The 2016 law specified certain required characteristics of the "next generation" solar incentive program, including that it must be one which: "promotes the orderly transition to a stable and self-sustaining solar market at a reasonable cost to ratepayers," considers underlying system costs, takes into account electricity revenues and incentives, relies on market-based mechanisms or price signals, minimizes costs and barriers, features a declining incentive framework, differentiates incentive levels, "ensures that the utility customer realizes the direct benefits of the solar incentive program," considers the value of distributed generation and encourages solar generation where it benefits the distribution system, shares program costs collectively among all ratepayers, and promotes investor confidence through long-term incentive revenue certainty and market stability.

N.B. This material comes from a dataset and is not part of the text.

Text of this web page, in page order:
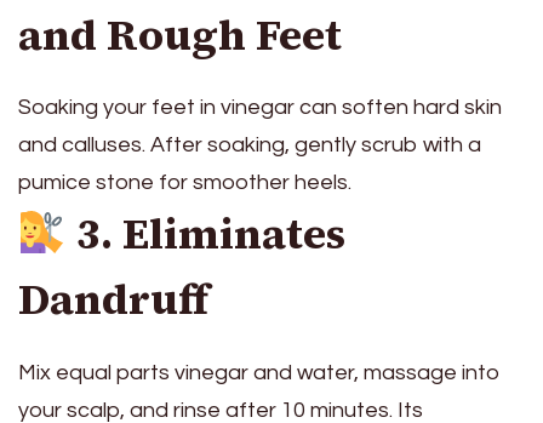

DOER released its "Next Generation Incentive Straw Proposal" on September 23.  Highlights include:

  • DOER believes that a tariff-based incentive program would be best mechanism to continue supporting solar at the lowest cost to ratepayers.
  • Incentive values would be based primarily on project size, with "adders" for different types of project (based on location, off-taker, or policy considerations like promoting energy storage).
  • Project eligibility criteria include being connected to the electric grid in Massachusetts, interconnected on or after January 1, 2017, and not being qualified under the previous SREC I or SREC II programs.
  • Siting criteria are included - for example, ground mounted projects would be prohibited if sited in certain wetlands, prime farmlands or forest land, or permanently protected open space.
  • Changes to "solar canopy" policy, to allow solar canopies to be installed on agricultural land and over canals.
  • Additional support for solar facilities serving low-income properties.
DOER noted that implementing this vision would require rulemaking by DOER, as well as a proceeding before the Department of Public Utilities regarding tariffs.

DOER is accepting written comments on the proposed program design until October 28, 2016.